I could well be overcomplicating this or missing out on some Zen insight, but painful experience has taught me that I'm not clever enough to predict what sorts of states concurrent systems can get themselves into.
EDIT:
As Marcello says in a comment, updates on individual servers have sequence numbers, and replication applies the updates in sequence number order. I had a vague idea that that was the case, but I'm still fuzzy on the details. I'm trying to find the simplest possible model that will give me an idea about what can and can't happen in a complex CouchDB system.
Suppose I take the state of server A that's started off empty and has three document writes made to it. So its state can be represented as the following string:
A1,A2,A3
Suppose server B also has three writes: B1,B2,B3
We replicate A to B, so the state of B is now: B1,B2,B3,A1,A2,A3. Although presumably the A updates have taken a sequence number on entering B, so the state is now: B1, B2, B3, B4(A1), B5(A2), B6(A3).
If I understand correctly, the replicator also makes a record of the fact that everything up to A3 has been replicated to B, and it happens to store this record as part of B's internal state, but I'm wondering if this is an implementation detail that can be disregarded in the simple model.

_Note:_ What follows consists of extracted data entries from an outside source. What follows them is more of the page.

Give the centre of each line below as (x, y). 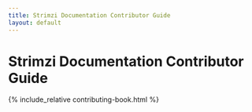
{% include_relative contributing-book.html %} (84, 99)
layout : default (35, 23)
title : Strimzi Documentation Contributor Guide (89, 15)
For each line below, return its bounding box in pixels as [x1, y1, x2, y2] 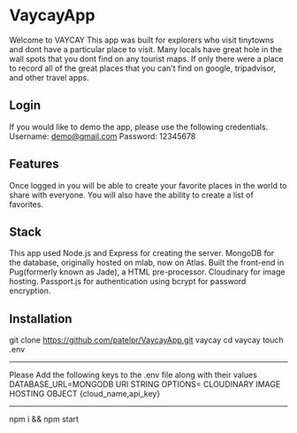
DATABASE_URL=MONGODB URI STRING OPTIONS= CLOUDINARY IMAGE [9, 379, 281, 390]
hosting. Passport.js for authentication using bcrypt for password [9, 276, 247, 287]
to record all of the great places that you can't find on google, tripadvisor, [9, 63, 277, 73]
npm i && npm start [9, 414, 80, 425]
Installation [9, 311, 72, 326]
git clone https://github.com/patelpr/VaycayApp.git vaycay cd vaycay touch [9, 335, 285, 345]
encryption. [9, 285, 51, 297]
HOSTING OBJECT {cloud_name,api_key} [9, 389, 161, 399]
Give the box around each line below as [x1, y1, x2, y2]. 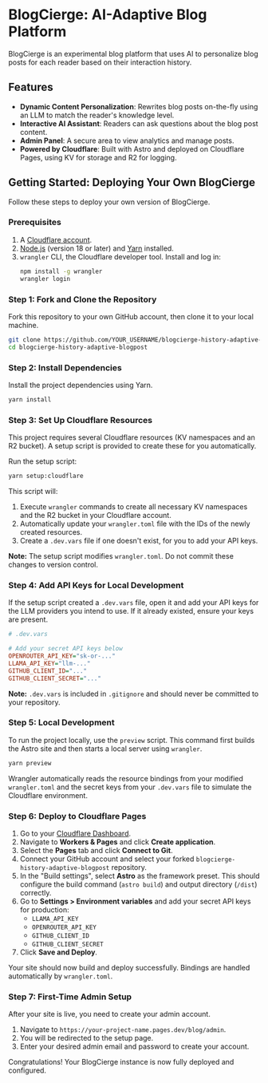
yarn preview [8, 759, 52, 767]
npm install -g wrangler [19, 267, 103, 275]
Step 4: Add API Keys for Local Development [8, 579, 184, 591]
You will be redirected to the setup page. [19, 1034, 154, 1043]
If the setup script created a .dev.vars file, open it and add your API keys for [8, 598, 259, 607]
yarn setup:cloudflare [8, 472, 84, 480]
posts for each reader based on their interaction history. [8, 57, 192, 67]
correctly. [19, 888, 52, 898]
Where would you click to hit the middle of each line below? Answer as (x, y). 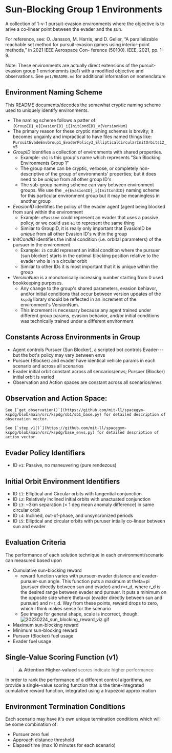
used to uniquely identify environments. (47, 110)
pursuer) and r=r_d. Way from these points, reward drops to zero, (89, 603)
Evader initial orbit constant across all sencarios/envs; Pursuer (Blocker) (89, 371)
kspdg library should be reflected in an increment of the (78, 299)
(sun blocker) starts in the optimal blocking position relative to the (90, 256)
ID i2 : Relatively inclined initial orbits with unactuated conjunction (82, 499)
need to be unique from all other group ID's (66, 179)
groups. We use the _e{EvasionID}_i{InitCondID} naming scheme (90, 190)
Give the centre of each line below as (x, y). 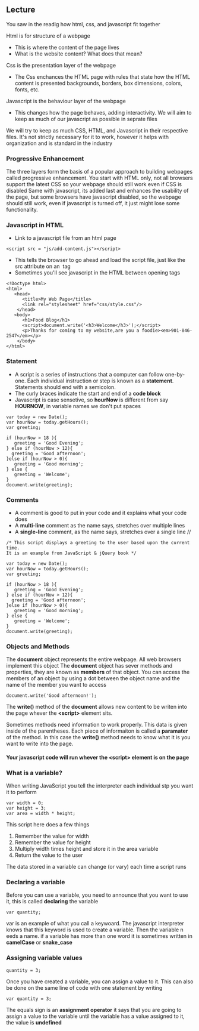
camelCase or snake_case (39, 943)
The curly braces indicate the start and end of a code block (88, 393)
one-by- (175, 374)
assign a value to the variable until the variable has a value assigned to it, (96, 1016)
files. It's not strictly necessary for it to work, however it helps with (88, 137)
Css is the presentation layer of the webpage (61, 65)
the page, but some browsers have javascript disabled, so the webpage (94, 197)
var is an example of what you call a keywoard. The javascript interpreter (95, 924)
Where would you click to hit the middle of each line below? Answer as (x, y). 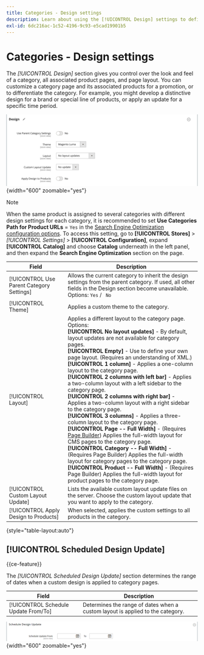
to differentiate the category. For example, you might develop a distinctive (99, 93)
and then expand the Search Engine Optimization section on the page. (95, 253)
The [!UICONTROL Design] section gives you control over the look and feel (100, 74)
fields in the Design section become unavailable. (128, 288)
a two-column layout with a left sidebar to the (125, 383)
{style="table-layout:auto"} (40, 530)
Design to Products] (34, 517)
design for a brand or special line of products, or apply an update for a (94, 99)
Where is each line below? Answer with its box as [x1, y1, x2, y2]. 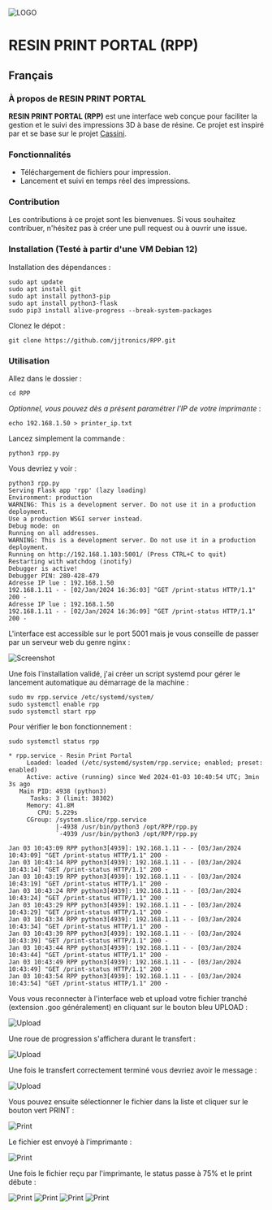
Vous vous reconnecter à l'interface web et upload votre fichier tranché [8, 994, 248, 1003]
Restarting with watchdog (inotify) [8, 558, 132, 566]
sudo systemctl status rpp [8, 738, 100, 746]
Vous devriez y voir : [8, 464, 77, 473]
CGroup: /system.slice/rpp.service [26, 816, 148, 825]
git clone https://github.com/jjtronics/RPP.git [8, 336, 176, 345]
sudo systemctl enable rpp [8, 700, 100, 709]
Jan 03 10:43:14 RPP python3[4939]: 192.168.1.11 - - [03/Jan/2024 [8, 859, 242, 867]
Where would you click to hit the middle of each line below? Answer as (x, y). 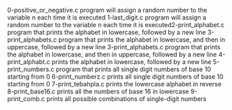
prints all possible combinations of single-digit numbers (126, 99)
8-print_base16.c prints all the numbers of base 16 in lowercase (98, 91)
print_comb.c (26, 99)
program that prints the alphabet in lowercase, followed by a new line (107, 32)
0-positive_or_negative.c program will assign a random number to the (107, 10)
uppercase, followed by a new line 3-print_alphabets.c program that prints (114, 47)
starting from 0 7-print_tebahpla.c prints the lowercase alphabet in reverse (115, 84)
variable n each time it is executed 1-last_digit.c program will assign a (107, 17)
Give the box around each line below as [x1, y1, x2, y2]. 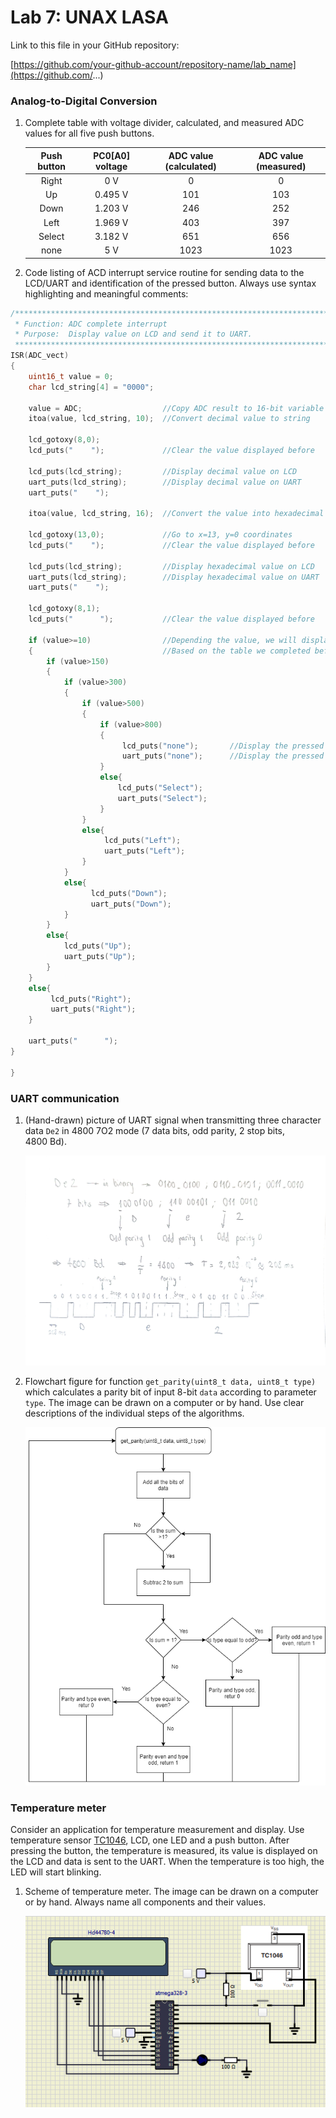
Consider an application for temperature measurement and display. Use [10, 1824, 305, 1836]
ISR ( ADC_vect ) [10, 351, 70, 361]
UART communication [10, 1091, 120, 1105]
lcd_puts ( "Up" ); [63, 941, 132, 951]
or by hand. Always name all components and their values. [24, 1896, 267, 1908]
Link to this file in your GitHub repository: [10, 39, 180, 51]
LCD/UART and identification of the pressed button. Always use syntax [24, 277, 317, 289]
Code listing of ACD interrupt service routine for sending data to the [24, 266, 305, 278]
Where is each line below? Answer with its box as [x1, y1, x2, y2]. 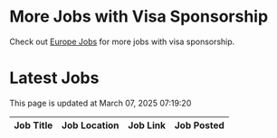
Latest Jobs [9, 68, 100, 88]
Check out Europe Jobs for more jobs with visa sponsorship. [9, 36, 235, 47]
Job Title [14, 119, 53, 132]
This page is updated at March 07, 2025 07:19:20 [9, 97, 192, 108]
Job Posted [174, 119, 224, 132]
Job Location [62, 119, 119, 132]
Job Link [128, 119, 166, 132]
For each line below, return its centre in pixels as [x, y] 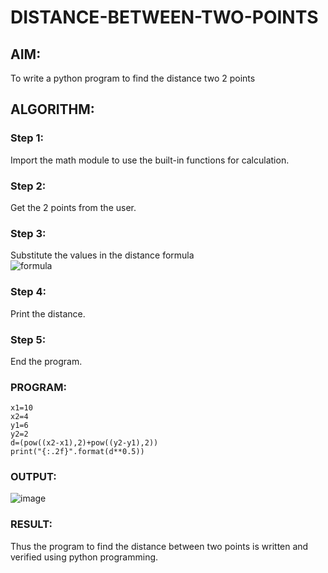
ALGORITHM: [52, 109]
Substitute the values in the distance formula [102, 255]
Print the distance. [48, 313]
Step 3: [28, 233]
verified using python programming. [84, 557]
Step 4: [28, 292]
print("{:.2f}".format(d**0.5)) [77, 452]
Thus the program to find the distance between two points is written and [159, 546]
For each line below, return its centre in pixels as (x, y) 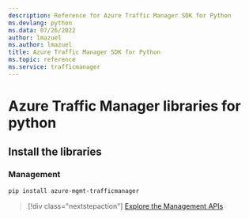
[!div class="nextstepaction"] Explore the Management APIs (125, 206)
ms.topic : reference (42, 60)
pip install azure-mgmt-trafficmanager (74, 191)
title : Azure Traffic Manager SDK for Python (84, 52)
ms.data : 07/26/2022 (42, 30)
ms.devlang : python (40, 23)
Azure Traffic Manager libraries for (124, 106)
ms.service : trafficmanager (55, 67)
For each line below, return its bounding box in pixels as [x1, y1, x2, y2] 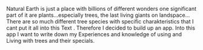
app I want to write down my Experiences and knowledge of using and [6, 31, 182, 38]
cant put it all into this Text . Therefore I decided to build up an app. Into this [6, 24, 196, 31]
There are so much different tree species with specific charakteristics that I [6, 18, 194, 25]
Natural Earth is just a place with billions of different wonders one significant [6, 5, 197, 12]
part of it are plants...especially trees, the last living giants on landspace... [6, 11, 190, 19]
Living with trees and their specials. [6, 37, 95, 44]
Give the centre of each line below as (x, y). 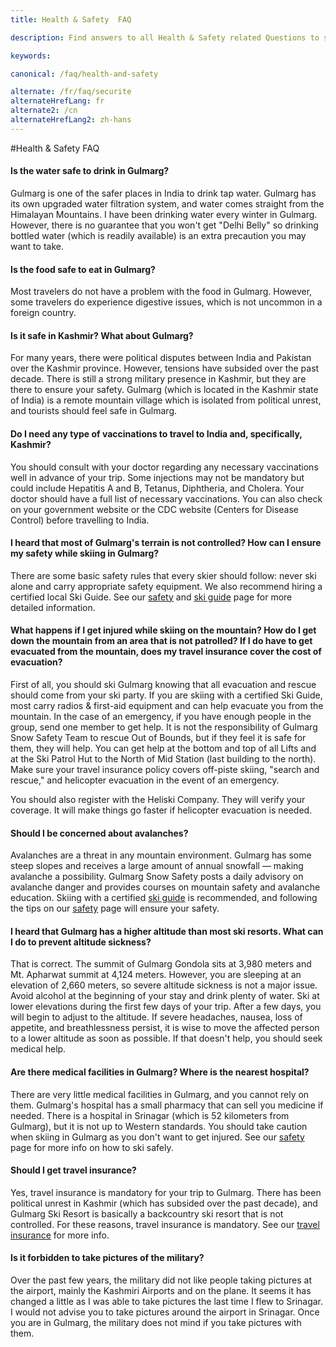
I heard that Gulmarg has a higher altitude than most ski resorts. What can (167, 931)
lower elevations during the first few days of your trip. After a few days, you (166, 1007)
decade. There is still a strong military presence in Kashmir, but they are (158, 379)
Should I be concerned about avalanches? (99, 833)
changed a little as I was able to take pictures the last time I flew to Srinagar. (167, 1301)
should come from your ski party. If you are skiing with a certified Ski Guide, (166, 695)
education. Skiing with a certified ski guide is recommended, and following (164, 898)
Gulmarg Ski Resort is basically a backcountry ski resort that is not (147, 1213)
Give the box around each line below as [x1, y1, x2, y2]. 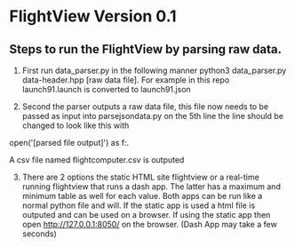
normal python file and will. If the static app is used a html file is [21, 200, 256, 211]
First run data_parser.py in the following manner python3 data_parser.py [21, 65, 287, 76]
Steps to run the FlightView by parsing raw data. [9, 42, 283, 57]
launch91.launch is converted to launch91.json [21, 84, 191, 94]
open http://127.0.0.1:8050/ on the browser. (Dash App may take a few [21, 219, 277, 229]
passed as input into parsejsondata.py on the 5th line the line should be [21, 111, 284, 121]
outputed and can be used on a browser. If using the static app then [21, 210, 271, 219]
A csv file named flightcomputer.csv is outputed [9, 155, 185, 165]
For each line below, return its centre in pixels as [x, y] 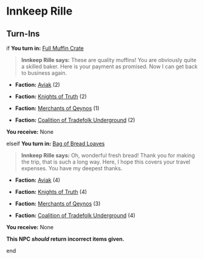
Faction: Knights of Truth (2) [51, 96]
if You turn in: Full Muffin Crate [45, 48]
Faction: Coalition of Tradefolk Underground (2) [75, 120]
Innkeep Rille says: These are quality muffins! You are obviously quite [109, 60]
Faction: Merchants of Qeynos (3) [58, 204]
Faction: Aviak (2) [38, 85]
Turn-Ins [23, 34]
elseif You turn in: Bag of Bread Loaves [56, 143]
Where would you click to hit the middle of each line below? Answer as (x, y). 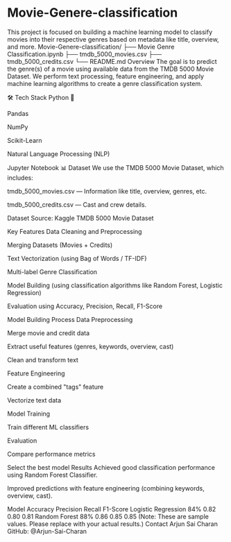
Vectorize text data (34, 400)
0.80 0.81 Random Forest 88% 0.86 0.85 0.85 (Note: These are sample (108, 516)
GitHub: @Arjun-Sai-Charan (47, 531)
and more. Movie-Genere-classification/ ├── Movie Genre (91, 46)
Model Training (29, 414)
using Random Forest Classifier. (53, 475)
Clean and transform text (43, 359)
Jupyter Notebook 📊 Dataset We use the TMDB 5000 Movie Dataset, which (115, 167)
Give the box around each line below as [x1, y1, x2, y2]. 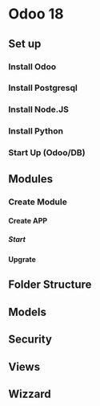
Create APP [8, 216, 48, 226]
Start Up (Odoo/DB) [8, 147, 86, 158]
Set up [8, 37, 42, 51]
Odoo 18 [8, 5, 64, 23]
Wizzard [8, 388, 52, 401]
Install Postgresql [8, 82, 78, 93]
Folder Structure [8, 278, 92, 292]
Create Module [8, 196, 68, 207]
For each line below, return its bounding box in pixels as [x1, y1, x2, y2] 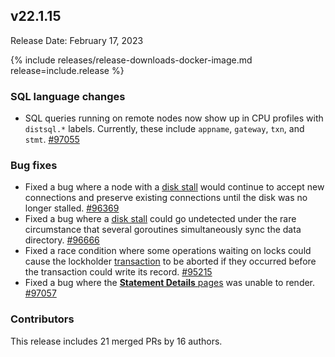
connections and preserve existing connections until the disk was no [24, 192, 308, 204]
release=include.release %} [10, 64, 125, 76]
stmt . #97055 [24, 134, 80, 146]
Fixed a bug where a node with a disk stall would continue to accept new [24, 181, 325, 193]
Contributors [10, 312, 75, 326]
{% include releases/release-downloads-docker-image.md [10, 54, 253, 66]
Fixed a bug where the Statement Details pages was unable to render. [24, 277, 316, 289]
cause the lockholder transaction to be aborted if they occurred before [24, 255, 317, 268]
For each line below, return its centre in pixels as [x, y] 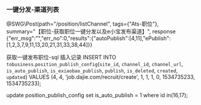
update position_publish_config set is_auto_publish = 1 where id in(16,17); [97, 95]
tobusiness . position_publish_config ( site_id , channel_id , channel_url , [95, 64]
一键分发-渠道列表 [33, 9]
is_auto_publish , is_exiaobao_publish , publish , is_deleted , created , [92, 70]
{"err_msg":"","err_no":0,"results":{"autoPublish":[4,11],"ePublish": [89, 38]
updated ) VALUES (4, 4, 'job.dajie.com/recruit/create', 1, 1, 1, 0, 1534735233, [101, 77]
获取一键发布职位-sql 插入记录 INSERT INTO [61, 57]
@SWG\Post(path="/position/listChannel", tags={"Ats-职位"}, [83, 24]
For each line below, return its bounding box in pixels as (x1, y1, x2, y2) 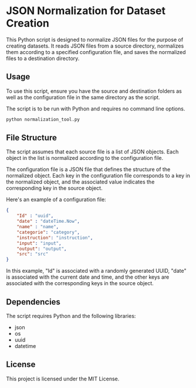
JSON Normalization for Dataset (6, 4, 166, 18)
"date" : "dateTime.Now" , (16, 219, 80, 225)
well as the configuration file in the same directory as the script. (6, 93, 160, 101)
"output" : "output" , (16, 246, 67, 252)
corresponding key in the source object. (6, 185, 103, 192)
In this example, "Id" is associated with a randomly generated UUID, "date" (6, 267, 187, 275)
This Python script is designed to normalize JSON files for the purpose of (6, 36, 184, 43)
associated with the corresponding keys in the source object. (6, 280, 154, 287)
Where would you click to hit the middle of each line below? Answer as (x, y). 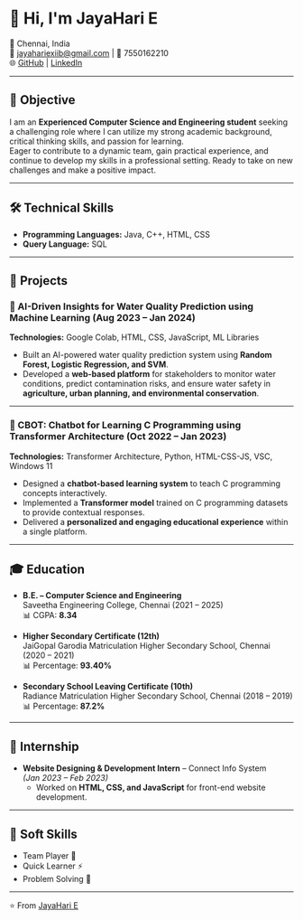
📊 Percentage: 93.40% (67, 666)
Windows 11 (31, 465)
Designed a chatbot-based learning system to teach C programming (151, 483)
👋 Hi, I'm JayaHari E (84, 19)
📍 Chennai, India (40, 43)
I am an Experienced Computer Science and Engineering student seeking (149, 122)
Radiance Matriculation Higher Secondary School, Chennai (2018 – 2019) (157, 696)
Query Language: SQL (65, 244)
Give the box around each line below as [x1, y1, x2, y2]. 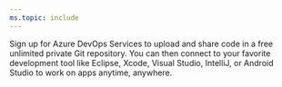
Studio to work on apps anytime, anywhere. [9, 67, 173, 78]
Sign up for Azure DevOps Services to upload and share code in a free [9, 38, 274, 49]
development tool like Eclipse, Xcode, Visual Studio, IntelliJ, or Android [9, 57, 275, 68]
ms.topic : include [9, 13, 79, 23]
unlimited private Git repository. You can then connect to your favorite [9, 47, 271, 59]
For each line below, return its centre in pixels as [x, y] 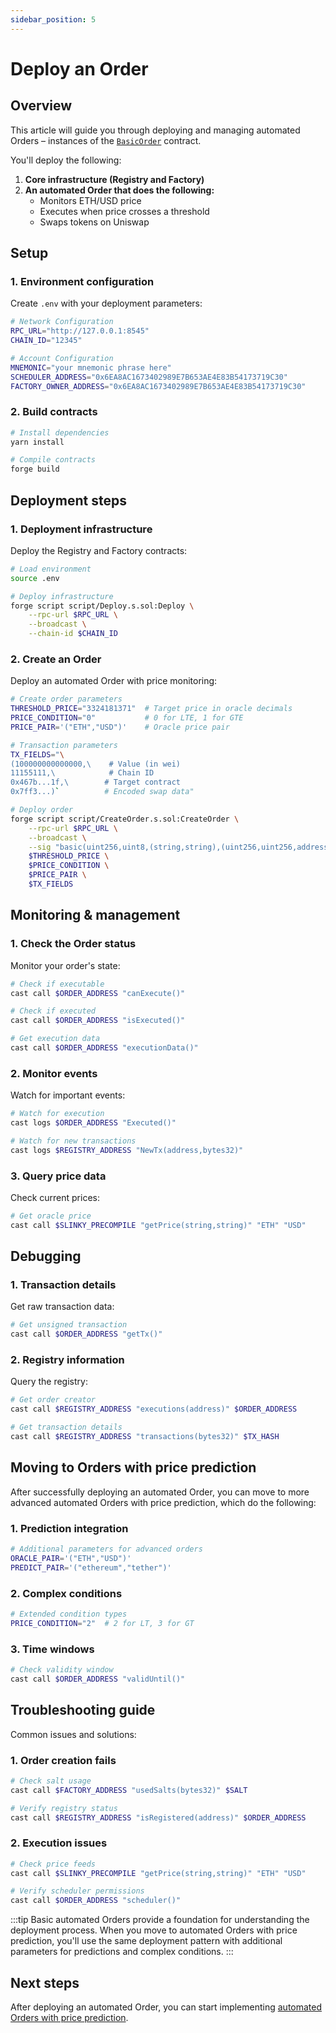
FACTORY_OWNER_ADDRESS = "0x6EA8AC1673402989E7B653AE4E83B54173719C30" [158, 386]
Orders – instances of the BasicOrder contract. [106, 140]
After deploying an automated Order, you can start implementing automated [166, 2007]
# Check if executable [57, 984]
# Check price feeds [53, 1864]
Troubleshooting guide [83, 1710]
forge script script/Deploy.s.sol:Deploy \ [102, 606]
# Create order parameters [66, 699]
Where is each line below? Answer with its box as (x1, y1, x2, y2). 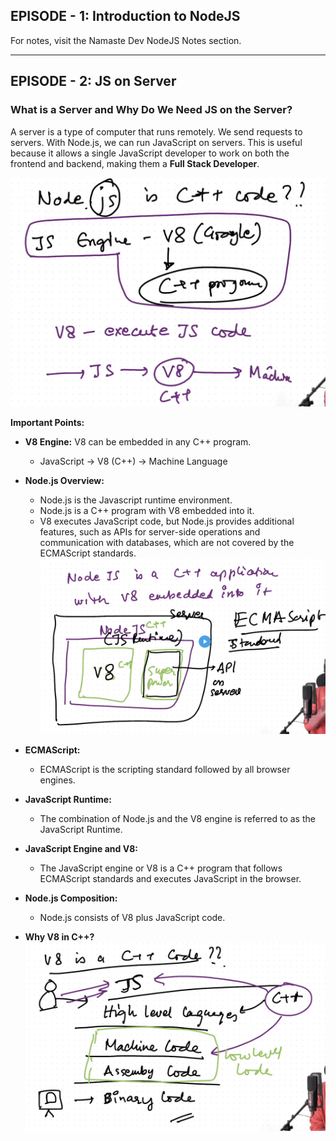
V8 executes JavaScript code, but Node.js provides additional (39, 515, 295, 527)
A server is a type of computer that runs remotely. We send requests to (10, 125, 303, 138)
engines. (39, 774, 76, 786)
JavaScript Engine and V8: (24, 843, 138, 855)
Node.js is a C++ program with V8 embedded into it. (39, 504, 255, 516)
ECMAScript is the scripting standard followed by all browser (39, 764, 291, 776)
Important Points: (10, 416, 85, 428)
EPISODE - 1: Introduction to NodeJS (10, 8, 241, 25)
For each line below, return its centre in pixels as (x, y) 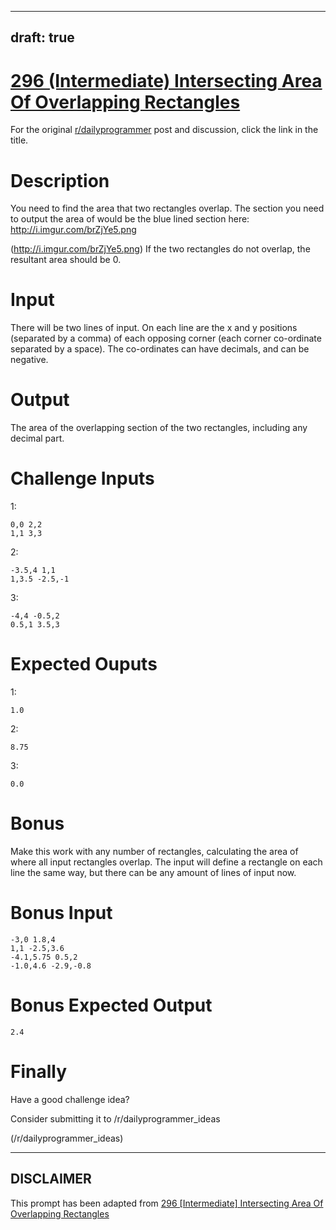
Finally (39, 1072)
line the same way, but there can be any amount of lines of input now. (153, 872)
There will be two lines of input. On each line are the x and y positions (154, 328)
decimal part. (37, 438)
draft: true (42, 37)
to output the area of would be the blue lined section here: (130, 219)
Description (60, 180)
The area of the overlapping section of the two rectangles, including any (159, 428)

If you operate those sets of rules, the A updates and the B updates would stay in order on any server they were replicated to. Perhaps the only way they could get out of order is if you did something like replicating A to B, deleting A1 on A and A2 on B, replicating A to C, then replicating B to C, leaving a state on C of: A2, A3, B1, B2, B3, B4(A1).
Is this making any sense at all? Maybe strings aren't the right way of visualising it, maybe it's better to think of, I don't know, a bunch of queues (servers) in an airport , airport staff (replicators) moving people from queue to queue according to certain rules , and put yourself into the mind of someone trying to skip the queue, ie somehow get into a queue before someone who's ahead of them in their current queue. That has the advantage of personalising the model, but we probably don't want to replicate people in airports.
Or maybe there's some way of expliaining it as a Towers of Hanoi type game, although with FIFO queues instead of LIFO stacks.
It's a model I'm hoping to find - absolutely precise as far as behavior is concerned, all irrelevant implementation details stripped away, and using whatever metaphor or imagery makes it easiest to intuit.
The basic use case is simple. CouchDB uses sequence numbers to index database changes and to ask what changes need to be replicated. Order is implicit in this algorithm and what you fear should not happen. As a side note, the replication process only copies the last revision of a document, but this does not change anything about order.